3. Membangun prototyping (Develop)
Membangun prototyping dengan membuat perancangan sementara yang dapat memenuhi
permintaan dasar, yang berfokus pada penyediaan user interface (misalnya dengan
membuat input dan format output). Fitur yang ada tidak berjalan sama persis seperti pada
software sebenarnya dan solusi (workaround) digunakan untuk memberi kesamaan
tampilan dan rasa (pengalaman) pada user pada prototype yang dibangun.
4. Review dari prototype (Evaluation)
Prototype yang dikembangkan dipresentasikan ke user dan juga stakeholder yang penting
pada proyek terkait. Feedback dikumpulkan secara terorganisasi dan digunakan untuk
pengembangan lebih jauh dari produk yang sedang dikembangkan. Jika prototype sudah
sesuai maka bisa langsung dilanjutkan untuk melakukan pemrograman sistem
(mengkodekan sistem). Jika belum sesuai prototype direvisi dengan mengulangi langkah
satu sampai tiga. Pada tahap ini peninjan ulang dari komentar akan didiskusikan dan
negosiasi terjadi antara customer berdasarkan faktor keterbatasan waktu dan biaya dan
juga kelayakan secara teknis untuk implementasi sesungguhnya. Siklus ini berulang
ketika harapan dari user belum bisa terpenuhi.
5. Mengkodekan sistem
Dalam tahap ini prototyping yang sudah disepakati akan diterjemahkan ke dalam program
sesungguhnya menggunakan database dan bahasa pemrograman yang sesuai.
6. Menguji sistem
Setelah sistem sudah menjadi suatu software yang siap pakai, maka dilakukan pengujian
semua fungsi yang ada sebelum digunakan. Pengujian ini dilakukan dengan metode
White Box yang meliputi pengujian basis path (untuk mengukur komplektisitas
algoritma, pengujian kondisi dan pengujian loop dan juga Black Box untuk mencari
solusi error yang terjadi pada fungsional program.
7. Evaluasi Sistem
User akan mengevaluasi apakah sistem sudah sesuai dengan apa yang diharapkan.
d. Keunggulan dan Kelemahan Prototyping
Keunggulan prototyping adalah sebagai berikut:
1. Adanya komunikasi yang baik antara developer dan user.

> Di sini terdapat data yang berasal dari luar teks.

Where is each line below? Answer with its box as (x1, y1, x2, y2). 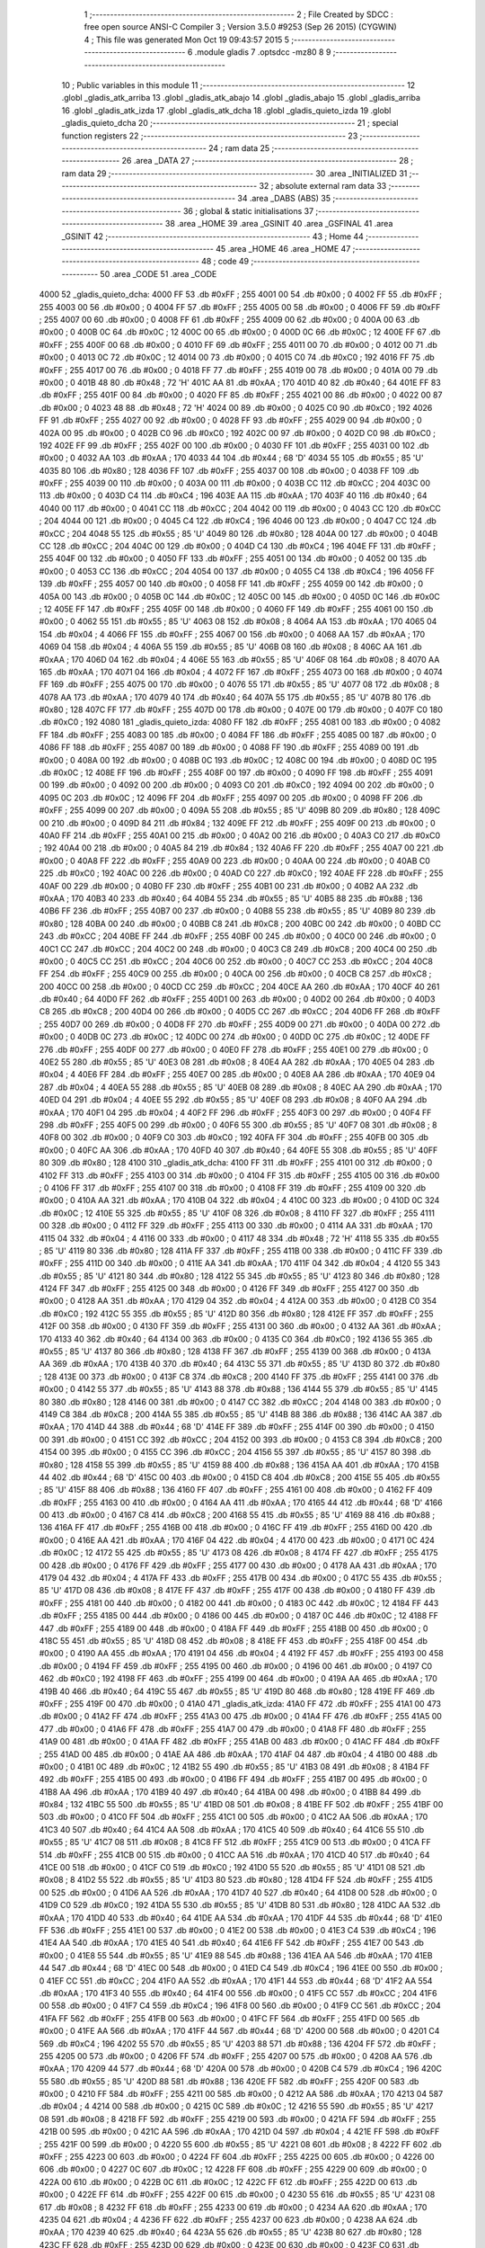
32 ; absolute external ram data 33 (259, 181, 387, 192)
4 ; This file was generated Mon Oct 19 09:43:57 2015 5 (84, 34, 290, 45)
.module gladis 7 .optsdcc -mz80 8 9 (194, 47, 331, 58)
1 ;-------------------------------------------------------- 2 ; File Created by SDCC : (84, 9, 394, 20)
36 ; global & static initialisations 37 (182, 205, 314, 216)
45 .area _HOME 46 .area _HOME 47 (216, 244, 351, 254)
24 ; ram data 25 (207, 142, 270, 153)
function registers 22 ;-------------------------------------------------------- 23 (61, 130, 358, 141)

2. Developer dapat bekerja lebih baik dalam menentukan kebutuhan user.
3. User berperan aktif dalam pengembangan sistem.
4. Lebih menghemat waktu dalam pengembangan sistem.
5. Penerapan menjadi lebih mudah karena user mengetahui apa yang diharapkannya.

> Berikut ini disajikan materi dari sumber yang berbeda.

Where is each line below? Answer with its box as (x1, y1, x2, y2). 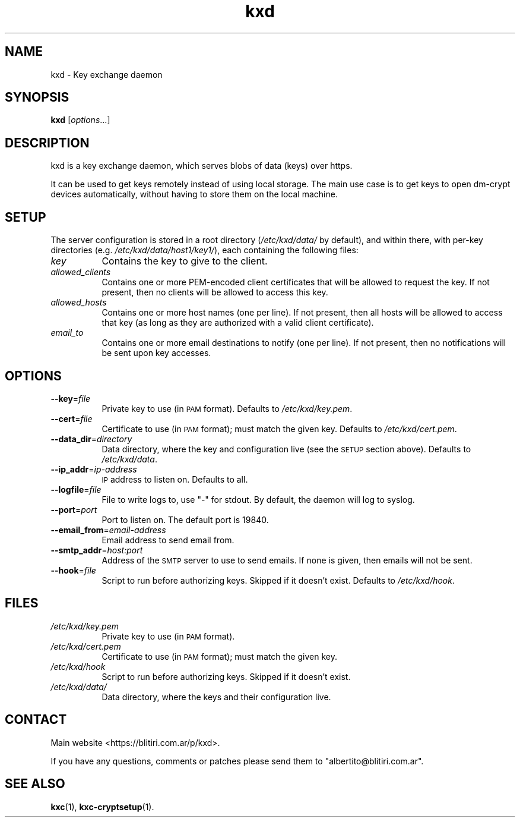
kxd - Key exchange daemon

Kelemahan prototyping adalah sebagai berikut:
1. User terkadang tidak melihat atau menyadari bahwa software yang ada belum
menyertakan kualitas perangkat lunak secara keseluruhan dan juga belum memikirkan
kemampuan pemeliharaan untuk jangka waktu lama.
2. Developer biasanya ingin lebih cepat dalam menyelesaikan proyek, sehingga
menggunakan algoritma dan bahasa pemrograman yang sederhana untuk membuat
prototyping yang lebih cepat selesai, tanpa memikirkan lebih lanjut bahwa program
tersebut hanya merupakan cetak biru dari sistem keseluruhan, sehingga sering terjadi
perombakan besar dari prototype yang memakan waktu lebih lama.

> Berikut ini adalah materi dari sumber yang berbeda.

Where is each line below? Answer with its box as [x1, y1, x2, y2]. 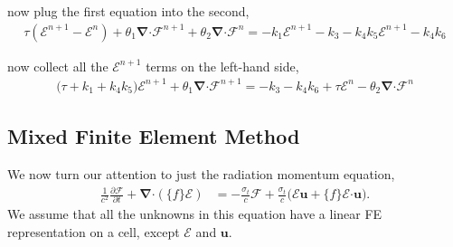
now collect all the [7, 56, 109, 75]
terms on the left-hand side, [146, 56, 299, 75]
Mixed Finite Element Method [7, 122, 300, 150]
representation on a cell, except [7, 223, 180, 241]
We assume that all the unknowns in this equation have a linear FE [7, 204, 382, 223]
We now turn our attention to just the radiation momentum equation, [7, 164, 395, 183]
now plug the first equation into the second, [7, 2, 250, 20]

3. Hubungan user dengan sistem yang disediakan terkadang tidak mencerminkan teknik
perancangan yang baik. Prototyping bekerja dengan baik pada penerapan-penerapan yang
berciri sebagai berikut:
a. Resiko tinggi yaitu untuk masalah-masalah yang tidak terstruktur dengan baik,
membutuhkan perubahan yang besar dari waktu ke waktu, mulai dengan adanya
kebutuhan data yang tidak menentu.
b. Interaksi user dan sistem penting. Sistem harus menyediakan percakapan dua arah
antara user dan sistem.
c. Perlunya penyelesaian yang cepat
d. Perilaku pemakai yang sulit ditebak
e. Sitem yang inovatif. Sistem tersebut membutuhkan cara penyelesaian masalah dan
penggunaan perangkat keras yang canggih.
f. Perkiraan tahap penggunaan sistem yang pendek
f. Dimensi pada Prototyping
Prototype dapat memiliki dimensi horisontal dan vertikal. Dimensi horisontal
menampilkan user interface dari produk dan memberi pandangan yang lebih luas dari sistem
keseluruhan. Prototype vertikal pada sisi yang lain merupakan perluasan dari detail pada
fungsi yang lebih spesifik atau pada sub sistem dari produk.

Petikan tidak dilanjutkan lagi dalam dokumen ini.